I started to put this under mind, but although for me that's the main ongoing front, it also affects my body and spirit.

Also, I need to make it clear that this relates to my experiences. People may find areas which they identify with, while others may have no correlation. This is not a matter with we can use "rules" to deal with. We're each unique and strokes are also different.

I've since had "mini-strokes" (TIA's), but I've not had a "clot" stroke. But even within the "bleed" strokes (which I have had), there are many different factors and levels of severity.

When I had my stroke, it was painful - not in the sense of pain, but in having to learn so many things again. When I got home from the hospital, my wife set up my laptop and started my email program. When I had read the first message, I asked how to get to the second. It was good I could still read (even if I couldn't always say the right words to express my meaning), but not so good I couldn't even get to other messages.

The next day we repeated the pattern - and so on until eventually, I was able to read my messages unaided.

Later 100 or so cases were given to a new part-time stroke recovery specialist - I was one of her lucky few to get some rehabilitation care, even if it was months later. I remember struggling to do a very simple wooden puzzle. She suggested I start with a piece - and the rest followed relatively easily. I was (and still am in some situations) unable to follow simple logic.

After 2.5 years I had an amazing recovery of my mind. We weren't sure what it meant - but I was back - warts and all. As my kidney declined, so did the level of oxygen to my brain, so it was hard to tell what was stroke and what was my new normal.

When I started on work again I avoided complex jobs. I later took one on (a charity of which a client was chair), only to be horrified by what I saw. Fortunately, they had new auditors who confirmed my horror. It wasn't just my mind playing tricks - the previous accounts were not to an acceptable standard (hence new accountant and auditor). But I'm a lot less certain than I used to be - it could have been my mind.

When I started dialysis that took my kidney function (artificially) from 10% to 20% and I felt better. One example was, although I've never been great with names, I learned the nurses' names.

The transplant (from my wife) took things to a whole new level. I almost felt like the stroke had never happened. Subsequent health issues have not been so kind - but for the best part of most days I'm able to function "normally". However, when I have tricky things to deal with late in the day I often wait till the next morning - just in case.
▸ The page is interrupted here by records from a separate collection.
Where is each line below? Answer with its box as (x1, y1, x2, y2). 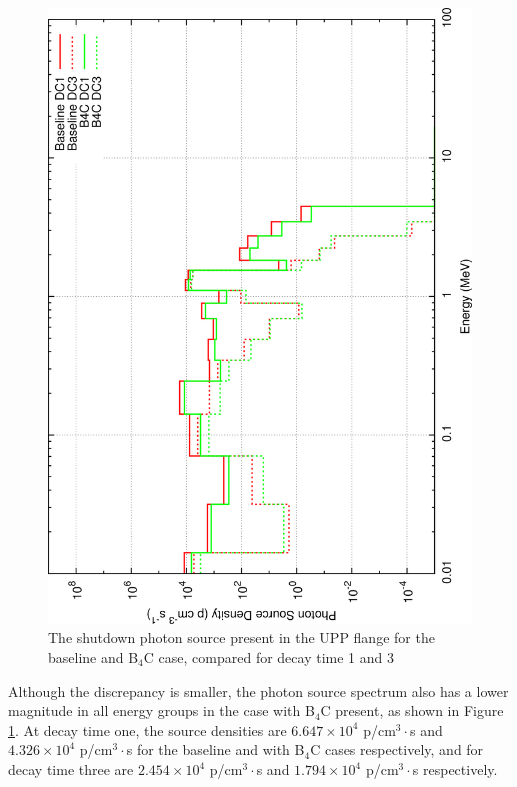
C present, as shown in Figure (320, 700, 504, 721)
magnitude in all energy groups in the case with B (8, 700, 315, 721)
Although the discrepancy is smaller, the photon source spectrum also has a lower (8, 680, 509, 701)
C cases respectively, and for (310, 739, 484, 760)
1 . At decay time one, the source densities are (8, 719, 287, 740)
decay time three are (8, 759, 134, 779)
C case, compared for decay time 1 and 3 (143, 647, 394, 668)
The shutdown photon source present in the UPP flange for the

I'm clearly not the greatest in the kitchen. After the transplant, I asked my wife to teach me the simple job of putting the bread on at night. Again it took some days, but I've at least been doing that, if little else. It's a tiny thing to do for someone who not only bore and raised our children but put up with me, nursed stroke-affected me, gave me a kidney and provides real joy each day.

When she had a brief break, I realised afresh just how much better the same basic ingredients are when prepared by her. I decided to brush up and do banana fritters for lunch - a first simple step back in the kitchen (don't count the bread). It was the middle of the day so my mind shouldn't be an issue, and it only has a handful of ingredients - and I used to enjoy it. What could go wrong?

Remember the puzzle above? After giving up (my wife took over) I realised with a new clarity that while I retain the things I use regularly, not so much with other things. It's not just the details of a recipe - it's the more basic process of following a recipe. This happens to all of us - but usually over time. I lost so much in the stroke - and over a decade later I've just realised I have to start from scratch if I want to learn again even simple things.

There's much more, but those are the main points of my mind's journey since a stoke. The body is also not much to see (I know), but it has left me much weaker - although again some of that was due to the low oxygen supply, eased significantly by the transplant. The spirit also obviously can't be seen - but has also been affected.

Before my stroke, I had thought I lived a normal Christian life. My "hearing from God" got less and less as I got older. My stroke wiped it out completely. I haven't been to "church" since the mid-'90's - but for over a decade I've been to an annual conference. At the first of those since the transplant, we were invited to have our own personal discussion with God (in writing - all of us having verbal discussions at once would have been chaotic). Despite my initial scepticism, I've entered a whole new level of relationship with God and started to get a new insight into His Word.